*Problem:*
Exactly as they appear, output all of the entries.

☆ ☆ ☆ ☆ ☆ ☆ ☆

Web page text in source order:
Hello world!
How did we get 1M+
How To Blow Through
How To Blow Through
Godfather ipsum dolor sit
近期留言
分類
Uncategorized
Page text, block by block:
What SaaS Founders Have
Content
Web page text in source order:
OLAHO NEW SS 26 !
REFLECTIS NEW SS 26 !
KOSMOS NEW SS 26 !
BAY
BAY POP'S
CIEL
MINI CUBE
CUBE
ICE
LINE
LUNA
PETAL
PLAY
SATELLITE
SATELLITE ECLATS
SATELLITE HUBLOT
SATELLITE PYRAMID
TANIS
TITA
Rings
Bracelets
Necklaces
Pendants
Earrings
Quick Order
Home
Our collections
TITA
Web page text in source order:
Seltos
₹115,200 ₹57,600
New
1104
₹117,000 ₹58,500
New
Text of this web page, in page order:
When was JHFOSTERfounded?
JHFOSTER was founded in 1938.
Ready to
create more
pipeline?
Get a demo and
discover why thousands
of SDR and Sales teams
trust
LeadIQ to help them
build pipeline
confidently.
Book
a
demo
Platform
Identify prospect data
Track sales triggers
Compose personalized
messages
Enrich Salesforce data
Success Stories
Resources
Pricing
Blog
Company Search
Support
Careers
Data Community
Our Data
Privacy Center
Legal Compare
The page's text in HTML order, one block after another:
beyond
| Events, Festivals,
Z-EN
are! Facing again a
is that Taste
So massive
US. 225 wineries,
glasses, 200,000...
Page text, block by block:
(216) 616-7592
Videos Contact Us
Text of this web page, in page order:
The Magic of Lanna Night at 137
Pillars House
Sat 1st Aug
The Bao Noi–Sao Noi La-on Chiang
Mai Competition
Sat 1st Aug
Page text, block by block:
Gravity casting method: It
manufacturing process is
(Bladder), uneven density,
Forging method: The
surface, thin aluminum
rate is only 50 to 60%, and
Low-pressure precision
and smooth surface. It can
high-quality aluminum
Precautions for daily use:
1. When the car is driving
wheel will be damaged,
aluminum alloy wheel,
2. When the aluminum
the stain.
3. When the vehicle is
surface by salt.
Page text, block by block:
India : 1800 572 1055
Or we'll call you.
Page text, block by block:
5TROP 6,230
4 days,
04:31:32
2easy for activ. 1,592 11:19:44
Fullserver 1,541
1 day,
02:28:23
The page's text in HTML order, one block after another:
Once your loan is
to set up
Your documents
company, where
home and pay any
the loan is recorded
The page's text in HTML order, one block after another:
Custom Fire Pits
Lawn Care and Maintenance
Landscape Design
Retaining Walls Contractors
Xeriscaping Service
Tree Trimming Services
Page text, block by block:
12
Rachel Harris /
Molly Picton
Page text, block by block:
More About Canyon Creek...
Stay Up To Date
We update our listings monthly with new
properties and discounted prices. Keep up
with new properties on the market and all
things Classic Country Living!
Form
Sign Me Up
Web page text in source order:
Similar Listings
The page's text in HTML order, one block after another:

☆ ☆ ☆ ☆ ☆ ☆ ☆

*Reply to the task:*
Web page text in source order:
Hello world!
How did we get 1M+
How To Blow Through
How To Blow Through
Godfather ipsum dolor sit
近期留言
分類
Uncategorized
Page text, block by block:
What SaaS Founders Have
Content
Web page text in source order:
OLAHO NEW SS 26 !
REFLECTIS NEW SS 26 !
KOSMOS NEW SS 26 !
BAY
BAY POP'S
CIEL
MINI CUBE
CUBE
ICE
LINE
LUNA
PETAL
PLAY
SATELLITE
SATELLITE ECLATS
SATELLITE HUBLOT
SATELLITE PYRAMID
TANIS
TITA
Rings
Bracelets
Necklaces
Pendants
Earrings
Quick Order
Home
Our collections
TITA
Web page text in source order:
Seltos
₹115,200 ₹57,600
New
1104
₹117,000 ₹58,500
New
Text of this web page, in page order:
When was JHFOSTERfounded?
JHFOSTER was founded in 1938.
Ready to
create more
pipeline?
Get a demo and
discover why thousands
of SDR and Sales teams
trust
LeadIQ to help them
build pipeline
confidently.
Book
a
demo
Platform
Identify prospect data
Track sales triggers
Compose personalized
messages
Enrich Salesforce data
Success Stories
Resources
Pricing
Blog
Company Search
Support
Careers
Data Community
Our Data
Privacy Center
Legal Compare
The page's text in HTML order, one block after another:
beyond
| Events, Festivals,
Z-EN
are! Facing again a
is that Taste
So massive
US. 225 wineries,
glasses, 200,000...
Page text, block by block:
(216) 616-7592
Videos Contact Us
Text of this web page, in page order:
The Magic of Lanna Night at 137
Pillars House
Sat 1st Aug
The Bao Noi–Sao Noi La-on Chiang
Mai Competition
Sat 1st Aug
Page text, block by block:
Gravity casting method: It
manufacturing process is
(Bladder), uneven density,
Forging method: The
surface, thin aluminum
rate is only 50 to 60%, and
Low-pressure precision
and smooth surface. It can
high-quality aluminum
Precautions for daily use:
1. When the car is driving
wheel will be damaged,
aluminum alloy wheel,
2. When the aluminum
the stain.
3. When the vehicle is
surface by salt.
Page text, block by block:
India : 1800 572 1055
Or we'll call you.
Page text, block by block:
5TROP 6,230
4 days,
04:31:32
2easy for activ. 1,592 11:19:44
Fullserver 1,541
1 day,
02:28:23
The page's text in HTML order, one block after another:
Once your loan is
to set up
Your documents
company, where
home and pay any
the loan is recorded
The page's text in HTML order, one block after another:
Custom Fire Pits
Lawn Care and Maintenance
Landscape Design
Retaining Walls Contractors
Xeriscaping Service
Tree Trimming Services
Page text, block by block:
12
Rachel Harris /
Molly Picton
Page text, block by block:
More About Canyon Creek...
Stay Up To Date
We update our listings monthly with new
properties and discounted prices. Keep up
with new properties on the market and all
things Classic Country Living!
Form
Sign Me Up
Web page text in source order:
Similar Listings
The page's text in HTML order, one block after another:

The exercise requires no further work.